Por eso, cuando la oferta es tan amplia que "el quién da más" ha dejado de tener tanta importancia, el valor añadido se encuentra en la capacidad de ofrecer algo diferente. Una filosofía que se puede ver de manera ejemplar en un festival como el Canela Party de Torremolinos, un festival pequeño y todavía manejable que ha conseguido hacerse un hueco entre los más grandes con una apuesta basada en una experiencia desenfadada y divertida.
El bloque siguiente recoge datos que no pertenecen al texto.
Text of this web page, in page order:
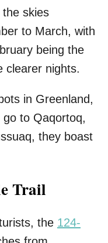
skies
to March, with
being the
clearer nights.
in Greenland,
to Qaqortoq,
they boast
Trail
the 124-
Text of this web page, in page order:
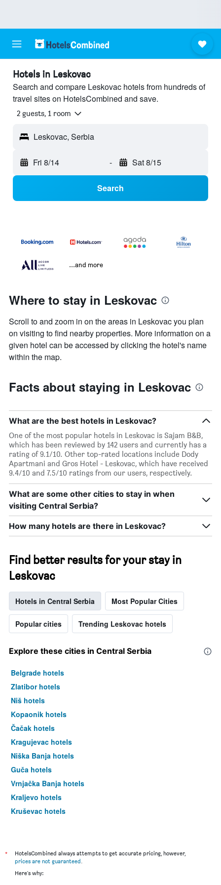
Hotels in Leskovac
Search and compare Leskovac hotels from hundreds of
travel sites on HotelsCombined and save.
2 guests, 1 room
Leskovac, Serbia
Fri 8/14 - Sat 8/15
Search
...and more
Where to stay in Leskovac
Scroll to and zoom in on the areas in Leskovac you plan
on visiting to find nearby properties. More information on a
given hotel can be accessed by clicking the hotel's name
within the map.
Facts about staying in Leskovac
What are the best hotels in Leskovac?
One of the most popular hotels in Leskovac is Sajam B&B,
which has been reviewed by 142 users and currently has a
rating of 9.1/10. Other top-rated locations include Dody
Apartmani and Gros Hotel - Leskovac, which have received
9.4/10 and 7.5/10 ratings from our users, respectively.
What are some other cities to stay in when
visiting Central Serbia?
How many hotels are there in Leskovac?
Find better results for your stay in
Leskovac
Hotels in Central Serbia Most Popular Cities
Popular cities Trending Leskovac hotels
Explore these cities in Central Serbia
Belgrade hotels
Zlatibor hotels
Niš hotels
Kopaonik hotels
Čačak hotels
Kragujevac hotels
Niška Banja hotels
Guča hotels
Vrnjačka Banja hotels
Kraljevo hotels
Kruševac hotels
Pirot hotels
Novi Pazar hotels
*
HotelsCombined always attempts to get accurate pricing, however,
prices are not guaranteed.
Here's why:
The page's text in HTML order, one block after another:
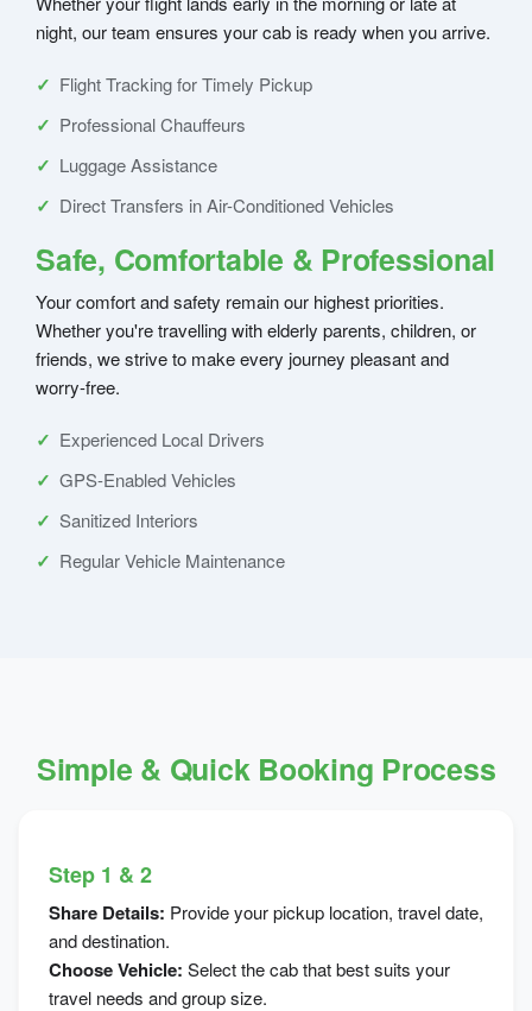
night, our team ensures your cab is ready when you arrive.
Flight Tracking for Timely Pickup
Professional Chauffeurs
Luggage Assistance
Direct Transfers in Air-Conditioned Vehicles
Safe, Comfortable & Professional
Your comfort and safety remain our highest priorities.
Whether you're travelling with elderly parents, children, or
friends, we strive to make every journey pleasant and
worry-free.
Experienced Local Drivers
GPS-Enabled Vehicles
Sanitized Interiors
Regular Vehicle Maintenance
Simple & Quick Booking Process
Step 1 & 2
Share Details: Provide your pickup location, travel date,
and destination.
Choose Vehicle: Select the cab that best suits your
travel needs and group size.
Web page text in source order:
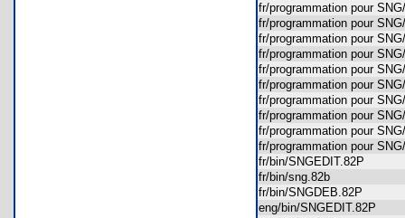
fr/programmation pour
fr/programmation pour
fr/programmation pour
fr/programmation pour
fr/programmation pour
fr/programmation pour
fr/programmation pour
fr/programmation pour
fr/programmation pour
fr/programmation pour
fr/bin/SNGEDIT.82P
fr/bin/sng.82b
fr/bin/SNGDEB.82P
eng/bin/SNGEDIT.82P
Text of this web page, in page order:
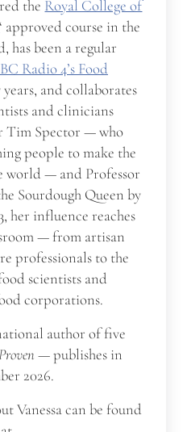
the Royal College of
‘ approved course in the
has been a regular
Radio 4’s Food
and collaborates
and clinicians
Tim Spector — who
people to make the
world — and Professor
Sourdough Queen by
her influence reaches
— from artisan
professionals to the
scientists and
corporations.
author of five
— publishes in
2026.
Vanessa can be found
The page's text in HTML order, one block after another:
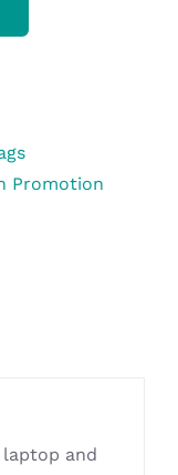
Promotion
and
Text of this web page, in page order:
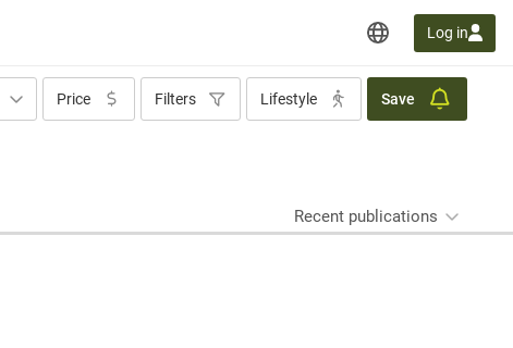
Log in
Price Filters Lifestyle Save
Recent publications
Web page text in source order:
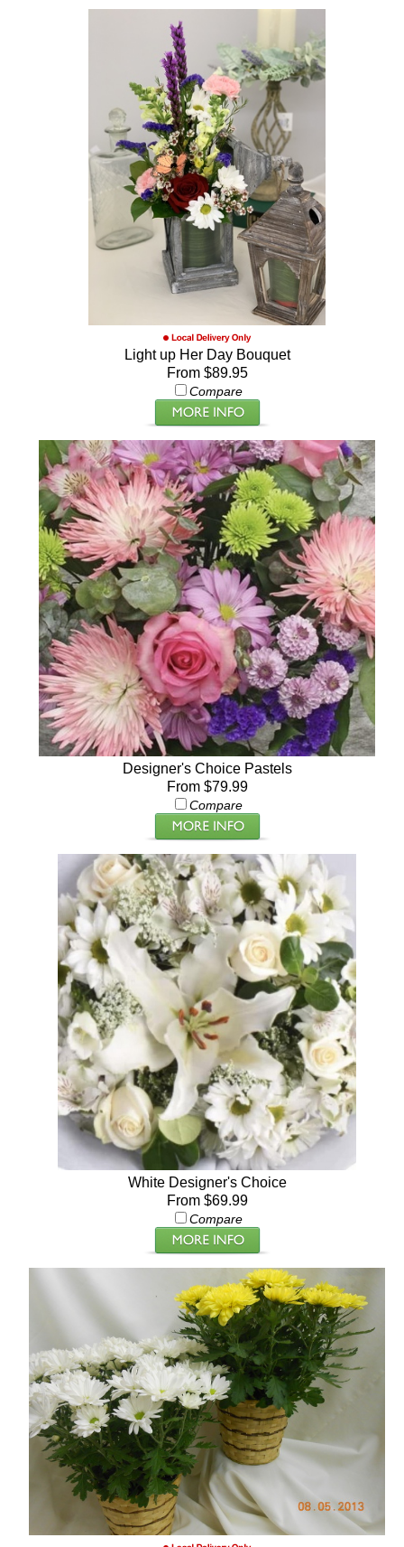
Light up Her Day Bouquet
From $89.95
Compare
Designer's Choice Pastels
From $79.99
Compare
White Designer's Choice
From $69.99
Compare
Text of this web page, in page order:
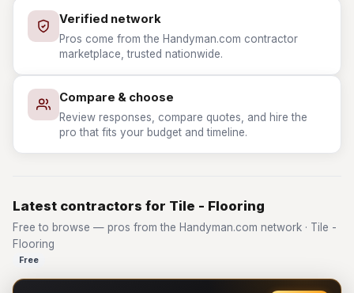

Algo parecido ha ocurrido con el Tomavistas en Madrid, un festival paradigmático pues ha construido su prestigio en un parque de la ciudad gracias a su condición de evento familiar. Pero en este caso, sí que han querido arriesgar para crecer, mudándose a un espacio más grande, alejándose del centro de la ciudad y, aunque no les ha salido mal del todo, sí que da la sensación de que han perdido algo de su esencia.
60 cancelaciones en Reino Unido y una crisis de formato
Como se ha visto con el caso de Primavera Sound Latinoamérica, la crisis del actual sistema festivalero no es solamente una cuestión nacional. Esta potente industria del espectáculo está cambiando y, en Reino Unido uno de los países con más cultura musical, se habla directamente de crisis. En 2024, al menos 60 festivales de música han anunciado un aplazamiento, cancelación o cierre completo.
En este caso, los organizadores de algunos de ellos, adscritos a la Asociación de Festivales Independientes (AIF), culpan a los problemas económicos que representa el aumento de los costes. De hecho, en algunas informaciones publicadas en medios británicos afirman que podrían desaparecer un centenar de festivales de música sólo en 2024 debido al aumento de los costes de explotación y el impredecible número de venta de entradas.
Quizá aquí esté la clave de lo que puede estar pasando con Primavera Sound Latinoamérica en concreto y a nivel internacional en general, pues el anuncio de su cancelación llega solo un día después de que otro festival mítico como el Desert Daze de California haya decidido anular su edición de 2024, precisamente por los "crecientes costes de producción y la volátil situación del mercado festivalero".
Porque cuando la incertidumbre económica acecha lo que hasta ahora ha sido un formato fácilmente exportable, de éxito garantizado y que ha estado aupado por una euforia postpandémica excepcional, la decisión más sensata pasa por frenar el crecimiento, volver a lo seguro y no arriesgar demasiado.